About Josh Clark
Josh Clark is a UX design leader who helps organisations build products for what's next. He is founder of Big Medium, a New York design studio specialising in future-friendly interfaces for artificial intelligence, connected devices, and responsive websites. His clients include Samsung, Time Inc, ExxonMobil, About.com, TechCrunch, Entertainment Weekly, eBay, O’Reilly Media, and many others. Josh has written several books, including Designing for Touch and Tapworthy: Designing Great iPhone Apps. He speaks around the world about what’s next for digital interfaces.
Before the internet swallowed him up, Josh was a producer of national PBS programs at Boston’s WGBH. He shared his three words of Russian with Mikhail Gorbachev, strolled the ranch with Nancy Reagan, hobnobbed with Rockefellers, and wrote trivia questions for a primetime game show. In 1996, he created the popular “Couch-to-5K” (C25K) running schedule, which has helped millions of skeptical would-be exercisers take up jogging. (His motto is the same for fitness as it is for software user experience: no pain, no pain.)
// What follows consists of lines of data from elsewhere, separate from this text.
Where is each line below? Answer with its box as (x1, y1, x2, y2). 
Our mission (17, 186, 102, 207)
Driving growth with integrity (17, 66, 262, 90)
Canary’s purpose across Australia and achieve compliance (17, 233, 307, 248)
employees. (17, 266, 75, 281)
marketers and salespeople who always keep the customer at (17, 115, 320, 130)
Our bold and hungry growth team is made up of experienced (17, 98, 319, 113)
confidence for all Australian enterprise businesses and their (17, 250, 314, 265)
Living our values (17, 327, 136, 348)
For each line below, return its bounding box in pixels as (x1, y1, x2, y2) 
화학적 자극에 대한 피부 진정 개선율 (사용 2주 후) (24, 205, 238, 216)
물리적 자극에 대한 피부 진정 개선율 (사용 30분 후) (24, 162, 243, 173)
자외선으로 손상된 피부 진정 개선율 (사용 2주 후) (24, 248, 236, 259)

AI is your new design material
Machine learning has become available and accessible enough to bring into your everyday work as a day-to-day design material. Like all design materials, machine-generated content, insight, and interaction have a unique grain—a texture that hints at how they want to be used and shaped for best effect. This lively and inspiring talk explores the perspectives and practical techniques that you can use today—like right now—not only to make existing products better but to imagine surprising new services. Refit familiar design and UX process to work with the grain of the algorithm and to help the machines solve real problems without creating new ones. The challenges and opportunities of AI and machine learning are plenty; discover your own influential role, and learn to handle this powerful new design material with care and respect.
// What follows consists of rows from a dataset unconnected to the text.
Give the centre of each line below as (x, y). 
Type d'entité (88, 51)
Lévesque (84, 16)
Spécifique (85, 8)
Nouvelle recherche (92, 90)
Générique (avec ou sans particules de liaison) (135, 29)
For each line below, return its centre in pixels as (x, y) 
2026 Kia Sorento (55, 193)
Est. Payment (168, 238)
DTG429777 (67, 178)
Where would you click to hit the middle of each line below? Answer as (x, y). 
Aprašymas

Designing for AI’s Strengths and Weaknesses
At their best, AI and machine-learning applications surface new insights and startlingly accurate predictions. There’s just one hitch: the robots are weirdos. Because machine learning systems are probabilistic, and because they’re based on data of varying quality, these systems sometimes deliver conclusions that are nonsensical, wrong, biased, or even dangerous.
Designers play a critical role here. They explore new techniques for creating everyday interfaces that deliver the benefits of machine-learning insights while guarding against their pitfalls. Whether you’re new to designing algorithmic interfaces or an old hand at machine learning, you’ll discover new techniques and perspectives for working alongside our strange robot friends.
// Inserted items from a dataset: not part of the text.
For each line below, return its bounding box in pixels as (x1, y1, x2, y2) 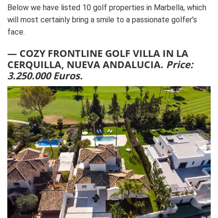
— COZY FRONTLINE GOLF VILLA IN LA (7, 47, 188, 60)
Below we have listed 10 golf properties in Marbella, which (7, 3, 206, 12)
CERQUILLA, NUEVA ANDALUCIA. (7, 58, 166, 71)
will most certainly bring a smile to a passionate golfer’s (7, 15, 197, 24)
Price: (166, 58, 193, 71)
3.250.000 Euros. (7, 69, 83, 82)
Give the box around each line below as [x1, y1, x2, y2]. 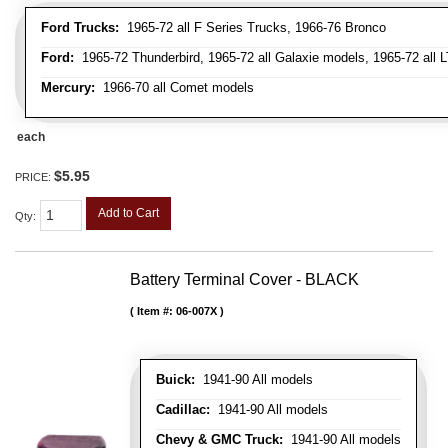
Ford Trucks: [41, 20, 119, 36]
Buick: [156, 371, 195, 387]
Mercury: [41, 80, 95, 96]
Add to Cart [98, 206, 159, 221]
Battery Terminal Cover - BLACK [130, 270, 359, 288]
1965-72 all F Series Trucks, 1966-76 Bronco [119, 20, 386, 36]
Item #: [137, 304, 176, 317]
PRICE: [15, 171, 54, 184]

In this workshop, you will learn to:
- Identify opportunities for machine learning to amplify human judgment and agency, rather than replace them.
- Sharpen user expectations for a system’s accuracy and capability through cues of language, interaction, and manner.
- Explore design patterns that properly treat machine-generated results as signals, not facts.
- Anticipate the kinds of mistakes and misunderstandings machine-learning systems frequently make.
- Use responsible design patterns that soften the impact of machine errors.
- Embrace transparency to help people understand why machines make the recommendations they do.